WHAT THE TASK ASKS: Type out the lines below exactly, from the first through the line holding "4.「SDGsの知恵袋の編集部」の考察", and include no pictures.

*** RECORDS TO PROCESS

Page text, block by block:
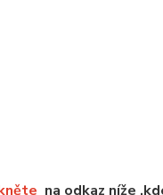
na odkaz níže
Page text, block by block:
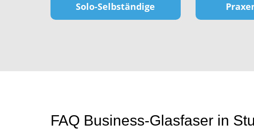
Solo-Selbständige
FAQ Business-Glasfaser in
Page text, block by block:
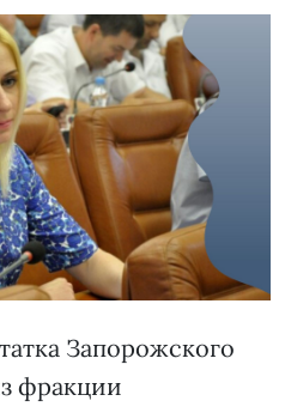
Запорожского
фракции
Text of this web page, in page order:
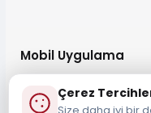
Mobil Uygulama
Çerez
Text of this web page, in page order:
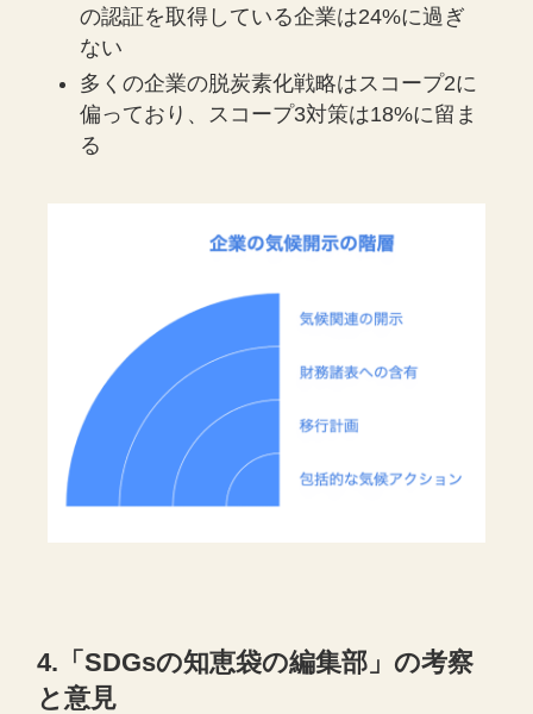
の認証を取得している企業は24%に過ぎ
ない
多くの企業の脱炭素化戦略はスコープ2に
偏っており、スコープ3対策は18%に留ま
る
4.「SDGsの知恵袋の編集部」の考察
と意見
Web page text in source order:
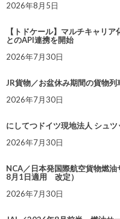
2026年8月5日
【トドケール】マルチキャリ
とのAPI連携を開始
2026年7月30日
JR貨物／お盆休み期間の貨物
2026年7月30日
にしてつドイツ現地法人 シュ
2026年7月30日
NCA／日本発国際航空貨物燃
8月1日適用 改定）
2026年7月30日
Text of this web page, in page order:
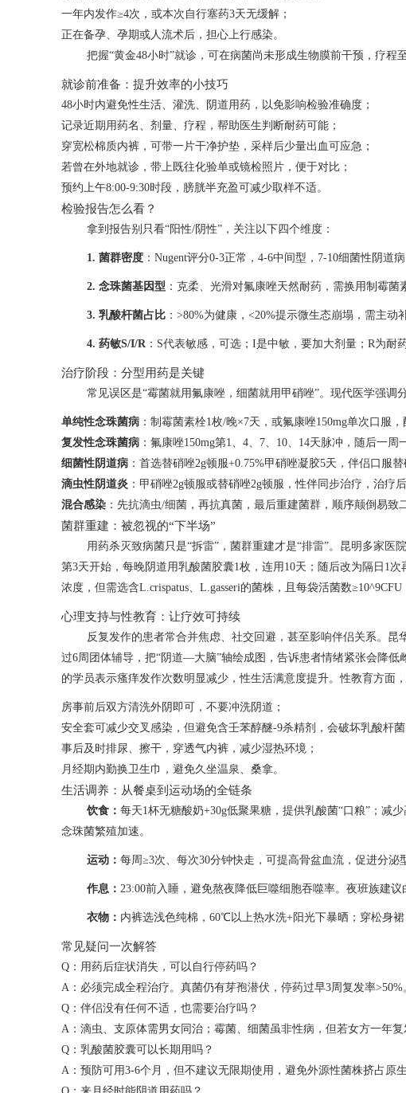
一年内发作≥4次，或本次自行塞药3天无缓解；
正在备孕、孕期或人流术后，担心上行感染。
把握“黄金48小时”就诊，可在病菌尚未形成生物膜前干预，疗程
就诊前准备：提升效率的小技巧
48小时内避免性生活、灌洗、阴道用药，以免影响检验准确度；
记录近期用药名、剂量、疗程，帮助医生判断耐药可能；
穿宽松棉质内裤，可带一片干净护垫，采样后少量出血可应急；
若曾在外地就诊，带上既往化验单或镜检照片，便于对比；
预约上午8:00-9:30时段，膀胱半充盈可减少取样不适。
检验报告怎么看？
拿到报告别只看“阳性/阴性”，关注以下四个维度：
1. 菌群密度 ：Nugent评分0-3正常，4-6中间型，7-10细菌性阴道病
2. 念珠菌基因型 ：克柔、光滑对氟康唑天然耐药，需换用制霉菌
3. 乳酸杆菌占比 ：>80%为健康，<20%提示微生态崩塌，需主动
4. 药敏S/I/R ：S代表敏感，可选；I是中敏，要加大剂量；R为耐
治疗阶段：分型用药是关键
常见误区是“霉菌就用氟康唑，细菌就用甲硝唑”。现代医学强调
单纯性念珠菌病 ：制霉菌素栓1枚/晚×7天，或氟康唑150mg单次口服，
复发性念珠菌病 ：氟康唑150mg第1、4、7、10、14天脉冲，随后一周
细菌性阴道病 ：首选替硝唑2g顿服+0.75%甲硝唑凝胶5天，伴侣口服替
滴虫性阴道炎 ：甲硝唑2g顿服或替硝唑2g顿服，性伴同步治疗，治疗后
混合感染 ：先抗滴虫/细菌，再抗真菌，最后重建菌群，顺序颠倒易致
菌群重建：被忽视的“下半场”
用药杀灭致病菌只是“拆雷”，菌群重建才是“排雷”。昆明多家
第3天开始，每晚阴道用乳酸菌胶囊1枚，连用10天；随后改为隔日1
浓度，但需选含L.crispatus、L.gasseri的菌株，且每袋活菌数≥10^9CFU
心理支持与性教育：让疗效可持续
反复发作的患者常合并焦虑、社交回避，甚至影响伴侣关系。
过6周团体辅导，把“阴道—大脑”轴绘成图，告诉患者情绪紧张会降
的学员表示瘙痒发作次数明显减少，性生活满意度提升。性教育方面，
房事前后双方清洗外阴即可，不要冲洗阴道；
安全套可减少交叉感染，但避免含壬苯醇醚-9杀精剂，会破坏乳酸杆菌
事后及时排尿、擦干，穿透气内裤，减少湿热环境；
月经期内勤换卫生巾，避免久坐温泉、桑拿。
生活调养：从餐桌到运动场的全链条
饮食： 每天1杯无糖酸奶+30g低聚果糖，提供乳酸菌“口粮”；减
念珠菌繁殖加速。
运动： 每周≥3次、每次30分钟快走，可提高骨盆血流，促进分泌
作息： 23:00前入睡，避免熬夜降低巨噬细胞吞噬率。夜班族建
衣物： 内裤选浅色纯棉，60℃以上热水洗+阳光下暴晒；穿松身
常见疑问一次解答
Q：用药后症状消失，可以自行停药吗？
A：必须完成全程治疗。真菌仍有芽孢潜伏，停药过早3周复发率>50%
Q：伴侣没有任何不适，也需要治疗吗？
A：滴虫、支原体需男女同治；霉菌、细菌虽非性病，但若女方一年
Q：乳酸菌胶囊可以长期用吗？
A：预防可用3-6个月，但不建议无限期使用，避免外源性菌株挤占原
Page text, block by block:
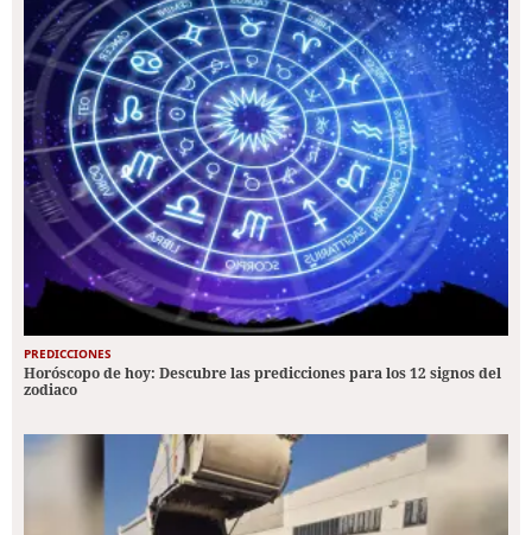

******

TASK ANSWER:
Page text, block by block:
na odkaz níže
Page text, block by block:
Solo-Selbständige
FAQ Business-Glasfaser in
Page text, block by block:
Запорожского
фракции
Text of this web page, in page order:
Mobil Uygulama
Çerez
Text of this web page, in page order:
の認証を取得している企業は24%に過ぎ
ない
多くの企業の脱炭素化戦略はスコープ2に
偏っており、スコープ3対策は18%に留ま
る
4.「SDGsの知恵袋の編集部」の考察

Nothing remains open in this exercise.